*** Data excerpts
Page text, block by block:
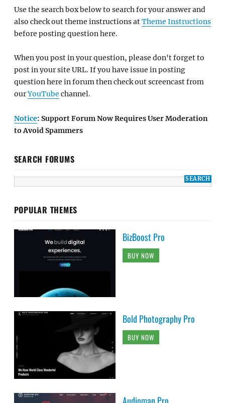
Use the search box below to search for your answer and
also check out theme instructions atTheme Instructions
before posting question here.
When you post in your question, please don't forget to
post in your site URL. If you have issue in posting
question here in forum then check out screencast from
ourYouTube channel.
Notice: Support Forum Now Requires User Moderation
to Avoid Spammers
SEARCH FORUMS
POPULAR THEMES
BizBoost Pro
BUY NOW
Bold Photography Pro
BUY NOW
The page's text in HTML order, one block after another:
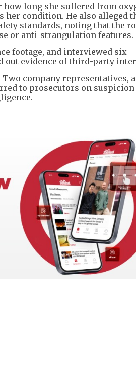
******
*Work to complete*. Write out the material exactly, excluding pictures.

*Solution below*.
Page text, block by block:
Use the search box below to search for your answer and
also check out theme instructions atTheme Instructions
before posting question here.
When you post in your question, please don't forget to
post in your site URL. If you have issue in posting
question here in forum then check out screencast from
ourYouTube channel.
Notice: Support Forum Now Requires User Moderation
to Avoid Spammers
SEARCH FORUMS
POPULAR THEMES
BizBoost Pro
BUY NOW
Bold Photography Pro
BUY NOW
The page's text in HTML order, one block after another:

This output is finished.